[Start of section]
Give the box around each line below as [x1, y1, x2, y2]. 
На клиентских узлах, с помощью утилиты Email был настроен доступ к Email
[End of section]
[Start of section]
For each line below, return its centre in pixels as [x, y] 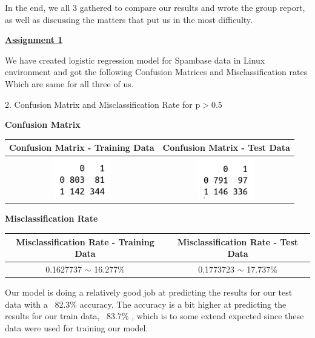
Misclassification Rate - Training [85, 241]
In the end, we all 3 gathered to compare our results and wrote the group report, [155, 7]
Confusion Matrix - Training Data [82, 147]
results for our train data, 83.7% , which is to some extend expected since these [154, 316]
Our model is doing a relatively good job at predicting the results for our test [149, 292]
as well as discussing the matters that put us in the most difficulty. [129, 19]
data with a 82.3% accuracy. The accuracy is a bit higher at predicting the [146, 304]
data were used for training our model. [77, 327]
[End of section]
[Start of section]
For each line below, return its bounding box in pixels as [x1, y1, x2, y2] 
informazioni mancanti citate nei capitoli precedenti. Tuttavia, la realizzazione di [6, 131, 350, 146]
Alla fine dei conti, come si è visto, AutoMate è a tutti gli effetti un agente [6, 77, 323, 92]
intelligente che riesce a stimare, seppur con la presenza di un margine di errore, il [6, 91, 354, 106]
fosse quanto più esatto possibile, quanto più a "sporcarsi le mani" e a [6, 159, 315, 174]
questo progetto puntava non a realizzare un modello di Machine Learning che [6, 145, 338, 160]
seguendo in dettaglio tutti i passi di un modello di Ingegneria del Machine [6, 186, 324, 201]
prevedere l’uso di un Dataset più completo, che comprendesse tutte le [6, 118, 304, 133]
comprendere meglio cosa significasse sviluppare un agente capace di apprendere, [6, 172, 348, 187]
[End of section]
When you reach the line in the material above that holds "Give the box", begin reproducing lines exactly, and stop after the line that holds "На клиентских узлах, с".

Give the box around each line below as [x1, y1, x2, y2]. 
На клиентских узлах, с помощью утилиты Email был настроен доступ к Email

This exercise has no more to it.